-- Action item --
Could you filter the data below down to the lines that hold the word "Fantasía"?

┌──

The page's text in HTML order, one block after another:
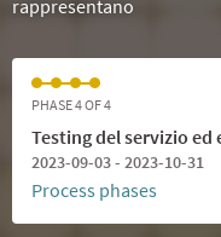
rappresentano
PHASE 4 OF 4
Testing del servizio ed
2023-09-03 - 2023-10-31
Process phases
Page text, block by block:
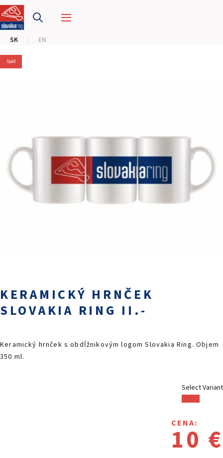
SK EN
PRETEKÁRSKY OKRUH
MOTOKÁRY
SK
EN
MAPA STRÁNKY
Späť
KERAMICKÝ HRNČEK
SLOVAKIA RING II.-
Keramický hrnček s obdĺžnikovým logom Slovakia Ring. Objem
350 ml.
Select Variant
CENA:
10 €
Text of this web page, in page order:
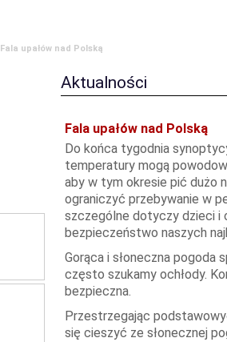
Fala upałów nad Polską
Aktualności
Fala upałów nad Polską
Do końca tygodnia
temperatury mogą
aby w tym okresie pić dużo
ograniczyć przebywanie w
szczególne dotyczy dzieci i
bezpieczeństwo naszych
Gorąca i słoneczna pogoda
często szukamy ochłody.
bezpieczna.
Przestrzegając
się cieszyć ze słonecznej
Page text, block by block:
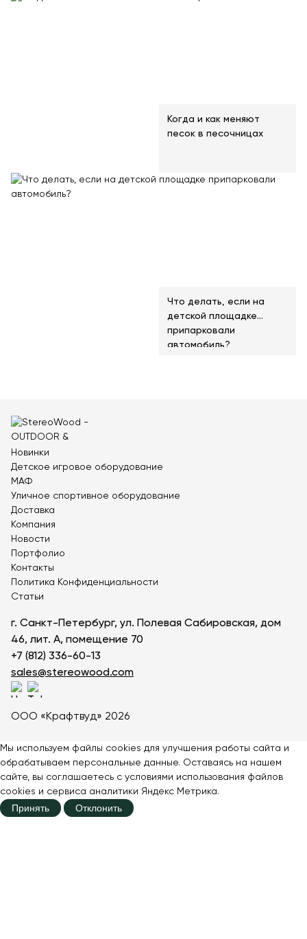
Когда и как меняют
песок в песочницах
Что делать, если на
детской площадке
припарковали
автомобиль?
Новинки
Детское игровое оборудование
МАФ
Уличное спортивное оборудование
Доставка
Компания
Новости
Портфолио
Контакты
Политика Конфиденциальности
Статьи
г. Санкт-Петербург, ул. Полевая Сабировская, дом
46, лит. А, помещение 70
+7 (812) 336-60-13
sales@stereowood.com
ООО «Крафтвуд» 2026
Мы используем файлы cookies для улучшения работы сайта и
обрабатываем персональные данные. Оставаясь на нашем
сайте, вы соглашаетесь с условиями использования файлов
cookies и сервиса аналитики Яндекс Метрика.
Принять Отклонить
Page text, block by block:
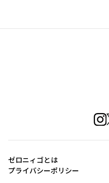
ゼロニィゴとは
プライバシーポリシー
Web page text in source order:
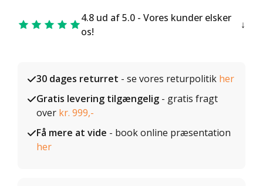
4.8 ud af 5.0 - Vores kunder elsker
os!
30 dages returret - se vores returpolitik her
Gratis levering tilgængelig - gratis fragt
over kr. 999,-
Få mere at vide - book online præsentation
her
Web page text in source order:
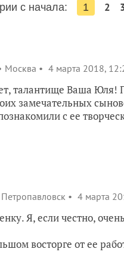
с начала: 1 2
Москва 4 марта 2018,
талантище Ваша
замечательных
с ее
Петропавловск 4 марта
Я, если честно,
восторге от ее
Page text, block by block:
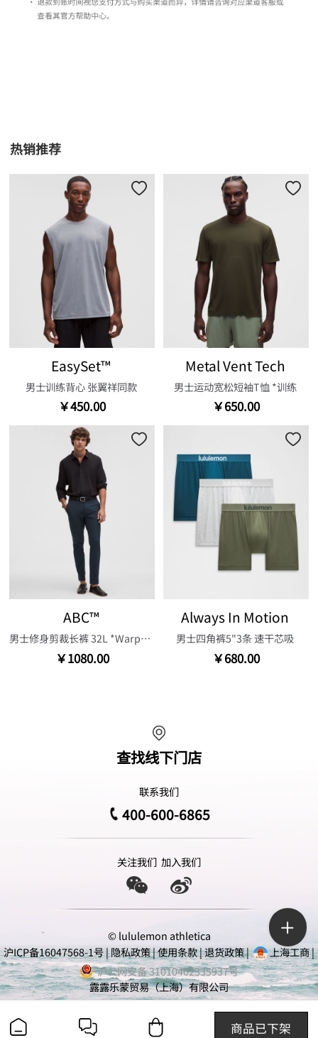
商品已下架
热销推荐
EasySet™
男士训练背心 张翼祥同款
￥450.00
Metal Vent Tech
男士运动宽松短袖T恤 *训练
￥650.00
ABC™
男士修身剪裁长裤 32L *Warpstreme™
￥1080.00
Always In Motion
男士四角裤5"3条 速干芯吸
￥680.00
查找线下门店
联系我们
400-600-6865
关注我们 加入我们
© lululemon athletica
沪ICP备16047568-1号|隐私政策|使用条款|退货政策| 上海工商|
沪公网安备 31010402335937号
露露乐蒙贸易（上海）有限公司
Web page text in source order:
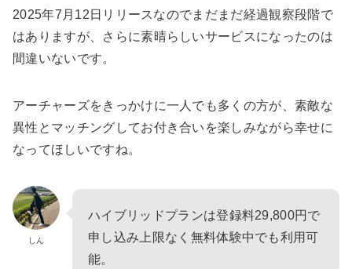
2025年7月12日リリースなのでまだまだ経過観察段階で
はありますが、さらに素晴らしいサービスになったのは
間違いないです。
アーチャーズをきっかけに一人でも多くの方が、素敵な
異性とマッチングしてお付き合いを楽しみながら幸せに
なってほしいですね。
しん
ハイブリッドプランは登録料29,800円で
申し込み上限なく無料体験中でも利用可
能。
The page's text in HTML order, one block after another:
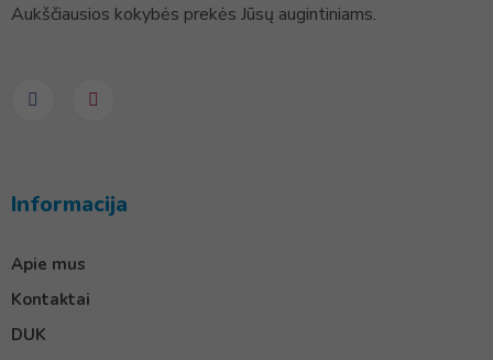
Aukščiausios kokybės prekės Jūsų augintiniams.
Informacija
Apie mus
Kontaktai
DUK
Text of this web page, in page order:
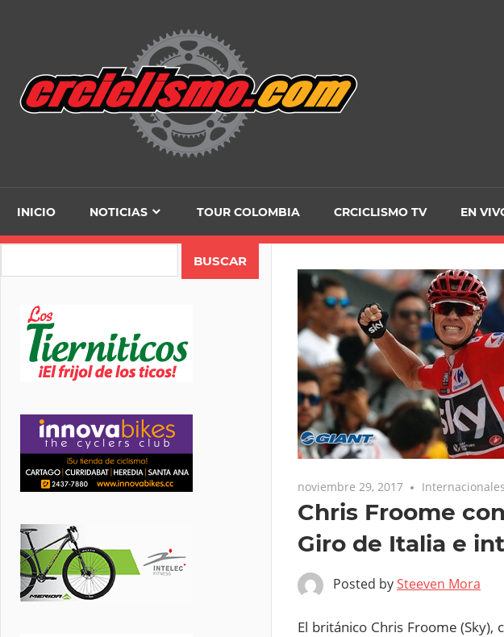
INICIO NOTICIAS TOUR COLOMBIA CRCICLISMO TV EN
noviembre 29, 2017 Internacionales
Chris Froome
Giro de Italia e
Posted bySteeven Mora
El británico Chris Froome
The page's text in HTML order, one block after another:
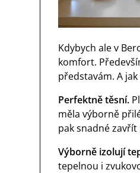
Kdybych ale v
komfort.
představám. A
Perfektně těsní.
měla výborně
pak snadné zavřít
Výborně izolují
tepelnou i
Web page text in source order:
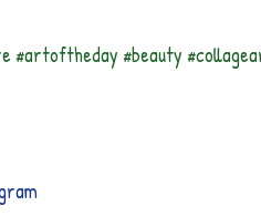
#artoftheday #beauty
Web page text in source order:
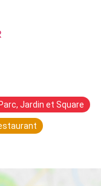
Parc, Jardin et Square
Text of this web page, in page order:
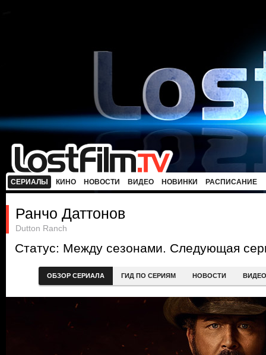
СЕРИАЛЫ КИНО НОВОСТИ ВИДЕО НОВИНКИ РАСПИСАНИЕ
Ранчо Даттонов
Dutton Ranch
Статус: Между сезонами. Следующая
ОБЗОР СЕРИАЛА ГИД ПО СЕРИЯМ НОВОСТИ ВИДЕО
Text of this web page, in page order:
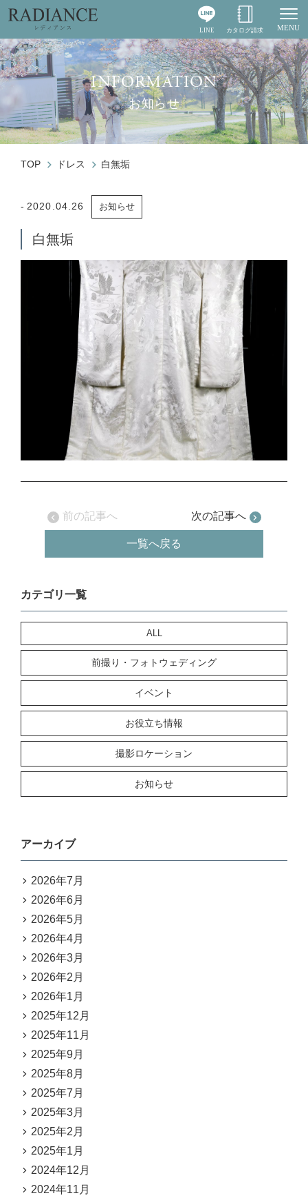
MENU
LINE カタログ請求
INFORMATION
お知らせ
TOP ドレス 白無垢
2020.04.26 お知らせ
白無垢
前の記事へ 次の記事へ
一覧へ戻る
カテゴリ一覧
ALL
前撮り・フォトウェディング
イベント
お役立ち情報
撮影ロケーション
お知らせ
アーカイブ
2026年7月
2026年6月
2026年5月
2026年4月
2026年3月
2026年2月
2026年1月
2025年12月
2025年11月
2025年9月
2025年8月
2025年7月
2025年3月
2025年2月
2025年1月
2024年12月
2024年11月
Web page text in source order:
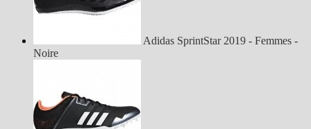
Adidas SprintStar 2019 - Femmes -
Noire
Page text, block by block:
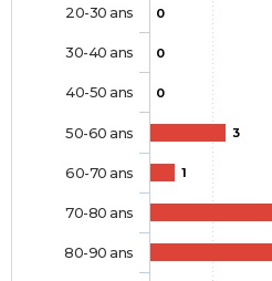
0
0
0
3
1
20-30 ans
30-40 ans
40-50 ans
50-60 ans
60-70 ans
70-80 ans
80-90 ans
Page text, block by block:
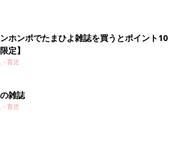
ホンポでたまひよ雑誌を買うとポイント10
定】
育児
雑誌
育児
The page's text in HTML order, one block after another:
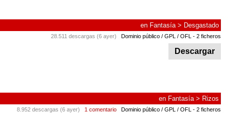
en Fantasía> Desgastado
28.511 descargas (6 ayer) Dominio público / GPL / OFL - 2 ficheros
Descargar
en Fantasía> Rizos
8.952 descargas (6 ayer) 1 comentario Dominio público / GPL / OFL - 2 ficheros
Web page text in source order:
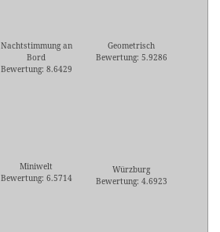
Nachtstimmung an
Bord
Bewertung: 8.6429
Geometrisch
Bewertung: 5.9286
Miniwelt
Bewertung: 6.5714
Würzburg
Bewertung: 4.6923
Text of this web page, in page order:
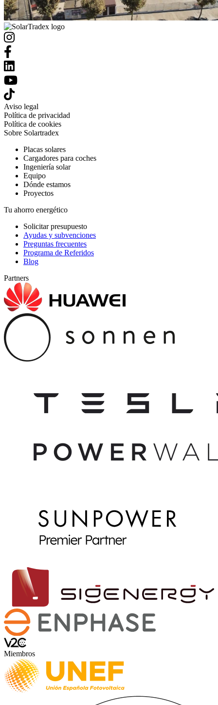
Aviso legal
Política de privacidad
Política de cookies
Sobre Solartradex
Placas solares
Cargadores para coches
Ingeniería solar
Equipo
Dónde estamos
Proyectos
Tu ahorro energético
Solicitar presupuesto
Ayudas y subvenciones
Preguntas frecuentes
Programa de Referidos
Blog
Partners
Miembros
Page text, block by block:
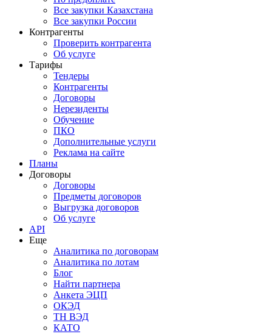
Все закупки Казахстана
Все закупки России
Контрагенты
Проверить контрагента
Об услуге
Тарифы
Тендеры
Контрагенты
Договоры
Нерезиденты
Обучение
ПКО
Дополнительные услуги
Реклама на сайте
Планы
Договоры
Договоры
Предметы договоров
Выгрузка договоров
Об услуге
API
Еще
Аналитика по договорам
Аналитика по лотам
Блог
Найти партнера
Анкета ЭЦП
ОКЭД
ТН ВЭД
КАТО
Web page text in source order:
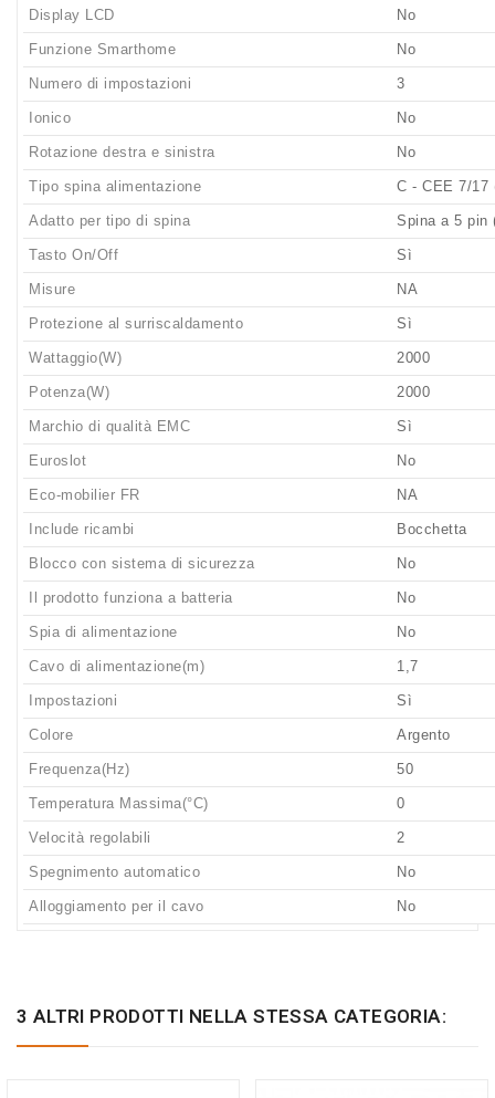
Display LCD No
Funzione Smarthome No
Numero di impostazioni 3
Ionico No
Rotazione destra e sinistra No
Tipo spina alimentazione C - CEE 7/17
Adatto per tipo di spina Spina a 5 pin
Tasto On/Off Sì
Misure NA
Protezione al surriscaldamento Sì
Wattaggio(W) 2000
Potenza(W) 2000
Marchio di qualità EMC Sì
Euroslot No
Eco-mobilier FR NA
Include ricambi Bocchetta
Blocco con sistema di sicurezza No
Il prodotto funziona a batteria No
Spia di alimentazione No
Cavo di alimentazione(m) 1,7
Impostazioni Sì
Colore Argento
Frequenza(Hz) 50
Temperatura Massima(°C) 0
Velocità regolabili 2
Spegnimento automatico No
Alloggiamento per il cavo No
3 ALTRI PRODOTTI NELLA STESSA CATEGORIA:

└──

-- Your response --
en Fantasía> Desgastado
en Fantasía> Rizos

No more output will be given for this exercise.